(Data items)
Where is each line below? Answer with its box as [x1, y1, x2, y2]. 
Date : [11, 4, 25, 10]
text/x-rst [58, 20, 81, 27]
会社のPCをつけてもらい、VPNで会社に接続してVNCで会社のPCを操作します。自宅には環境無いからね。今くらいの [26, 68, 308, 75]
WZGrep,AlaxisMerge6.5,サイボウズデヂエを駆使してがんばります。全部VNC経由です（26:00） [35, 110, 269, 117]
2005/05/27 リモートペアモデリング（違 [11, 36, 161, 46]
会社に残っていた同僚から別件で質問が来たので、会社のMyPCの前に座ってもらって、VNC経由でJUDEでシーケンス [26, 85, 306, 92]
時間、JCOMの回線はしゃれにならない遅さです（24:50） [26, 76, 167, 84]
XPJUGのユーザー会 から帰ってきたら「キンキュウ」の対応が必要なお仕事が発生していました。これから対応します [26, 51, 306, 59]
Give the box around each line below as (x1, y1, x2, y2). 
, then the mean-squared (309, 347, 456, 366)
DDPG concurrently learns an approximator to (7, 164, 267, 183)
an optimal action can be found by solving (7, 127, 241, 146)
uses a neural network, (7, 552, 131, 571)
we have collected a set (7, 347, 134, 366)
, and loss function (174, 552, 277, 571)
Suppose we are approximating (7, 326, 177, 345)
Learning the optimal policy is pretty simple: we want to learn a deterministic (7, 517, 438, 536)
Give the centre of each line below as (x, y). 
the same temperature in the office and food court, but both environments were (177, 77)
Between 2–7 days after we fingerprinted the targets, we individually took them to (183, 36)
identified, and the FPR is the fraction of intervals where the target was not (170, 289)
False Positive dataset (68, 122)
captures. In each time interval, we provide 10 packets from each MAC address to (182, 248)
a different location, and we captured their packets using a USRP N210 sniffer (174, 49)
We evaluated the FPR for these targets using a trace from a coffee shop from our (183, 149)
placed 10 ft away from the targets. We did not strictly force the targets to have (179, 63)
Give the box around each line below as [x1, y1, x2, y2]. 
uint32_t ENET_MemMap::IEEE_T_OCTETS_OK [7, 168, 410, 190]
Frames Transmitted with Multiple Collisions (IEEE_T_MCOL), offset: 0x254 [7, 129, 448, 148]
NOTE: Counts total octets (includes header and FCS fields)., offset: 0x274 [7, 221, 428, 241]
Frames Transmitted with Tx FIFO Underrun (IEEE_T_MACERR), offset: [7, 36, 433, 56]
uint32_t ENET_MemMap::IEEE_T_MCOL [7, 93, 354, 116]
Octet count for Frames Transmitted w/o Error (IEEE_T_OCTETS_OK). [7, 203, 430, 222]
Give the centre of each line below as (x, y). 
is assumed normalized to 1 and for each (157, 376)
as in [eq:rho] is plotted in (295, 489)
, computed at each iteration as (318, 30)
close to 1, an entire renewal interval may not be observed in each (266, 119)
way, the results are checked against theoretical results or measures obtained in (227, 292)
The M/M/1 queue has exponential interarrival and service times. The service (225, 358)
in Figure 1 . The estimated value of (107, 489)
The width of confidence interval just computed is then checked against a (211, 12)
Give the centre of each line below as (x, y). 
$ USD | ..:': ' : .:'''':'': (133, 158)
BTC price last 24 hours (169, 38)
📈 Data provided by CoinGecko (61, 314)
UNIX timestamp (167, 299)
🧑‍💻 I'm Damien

■ **PROBLEM TO WORK ON**: Filter the entries above and copy only the lines that hold "with".

■ **REPLY TO THE TASK**:
Where is each line below? Answer with its box as [x1, y1, x2, y2]. 
Frames Transmitted with Multiple Collisions (IEEE_T_MCOL), offset: 0x254 [7, 129, 448, 148]
Frames Transmitted with Tx FIFO Underrun (IEEE_T_MACERR), offset: [7, 36, 433, 56]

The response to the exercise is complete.